What needs to be done
Given the records underneath, please repeat exactly the lines from the line with "Select Suburbs" through the line with "animals die much", passing over any picture.

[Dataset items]
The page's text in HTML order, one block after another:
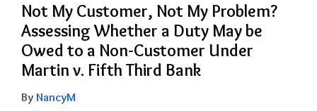
Not My Customer, Not My Problem?
Assessing Whether a Duty May be
Owed to a Non-Customer Under
Martin v. Fifth Third Bank
By NancyM
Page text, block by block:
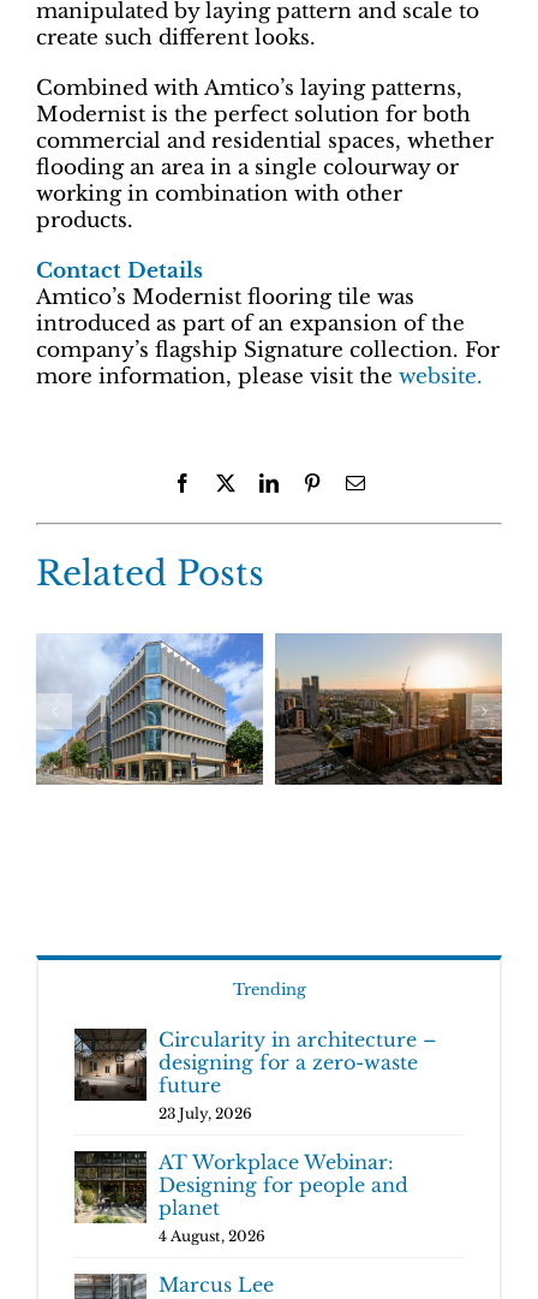
manipulated by laying pattern and scale to
create such different looks.
Combined with Amtico’s laying patterns,
Modernist is the perfect solution for both
commercial and residential spaces, whether
flooding an area in a single colourway or
working in combination with other
products.
Contact Details
Amtico’s Modernist flooring tile was
introduced as part of an expansion of the
company’s flagship Signature collection. For
more information, please visit the website.
Facebook LinkedInPinterestEmail
Related Posts
Trending
Circularity in architecture –
designing for a zero-waste
future
23 July, 2026
AT Workplace Webinar:
Designing for people and
planet
4 August, 2026
Marcus Lee
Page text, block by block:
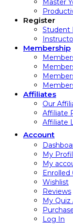
Master
Register
Student
Membership
Affiliates
Our
Affiliate
Affiliate
Account
My
My
Enrolled
Wishlist
Reviews
My
Log In
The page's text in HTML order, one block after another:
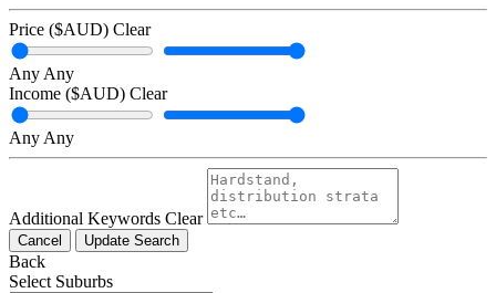
Price ($AUD) Clear
Any Any
Income ($AUD) Clear
Any Any
Additional Keywords Clear
Cancel Update Search
Back
Select Suburbs
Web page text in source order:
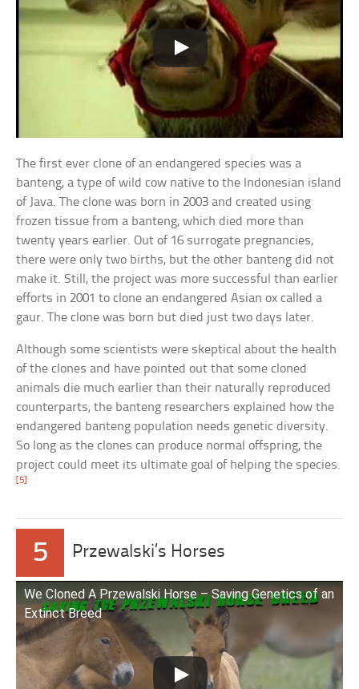
The first ever clone of an endangered species was a
banteng, a type of wild cow native to the Indonesian island
of Java. The clone was born in 2003 and created using
frozen tissue from a banteng, which died more than
twenty years earlier. Out of 16 surrogate pregnancies,
there were only two births, but the other banteng did not
make it. Still, the project was more successful than earlier
efforts in 2001 to clone an endangered Asian ox called a
gaur. The clone was born but died just two days later.
Although some scientists were skeptical about the health
of the clones and have pointed out that some cloned
animals die much earlier than their naturally reproduced
counterparts, the banteng researchers explained how the
endangered banteng population needs genetic diversity.
So long as the clones can produce normal offspring, the
project could meet its ultimate goal of helping the species.
[5]
5 Przewalski’s Horses
We Cloned A Przewalski Horse – Saving Genetics of an
Extinct Breed
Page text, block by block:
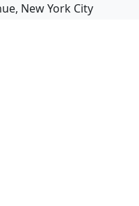
New York City
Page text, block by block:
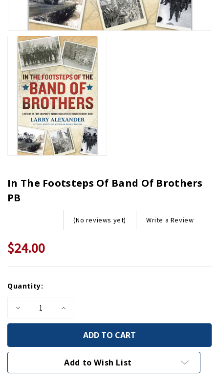
In The Footsteps Of Band Of Brothers
PB
(No reviews yet) Write a Review
$24.00
Stock:
Quantity:
Decrease
of
Footsteps
of
Increase
of
Footsteps
of
Band
Add to Wish List

Exercise solution
Select Suburbs
Web page text in source order:
The first ever clone of an endangered species was a
banteng, a type of wild cow native to the Indonesian island
of Java. The clone was born in 2003 and created using
frozen tissue from a banteng, which died more than
twenty years earlier. Out of 16 surrogate pregnancies,
there were only two births, but the other banteng did not
make it. Still, the project was more successful than earlier
efforts in 2001 to clone an endangered Asian ox called a
gaur. The clone was born but died just two days later.
Although some scientists were skeptical about the health
of the clones and have pointed out that some cloned
animals die much earlier than their naturally reproduced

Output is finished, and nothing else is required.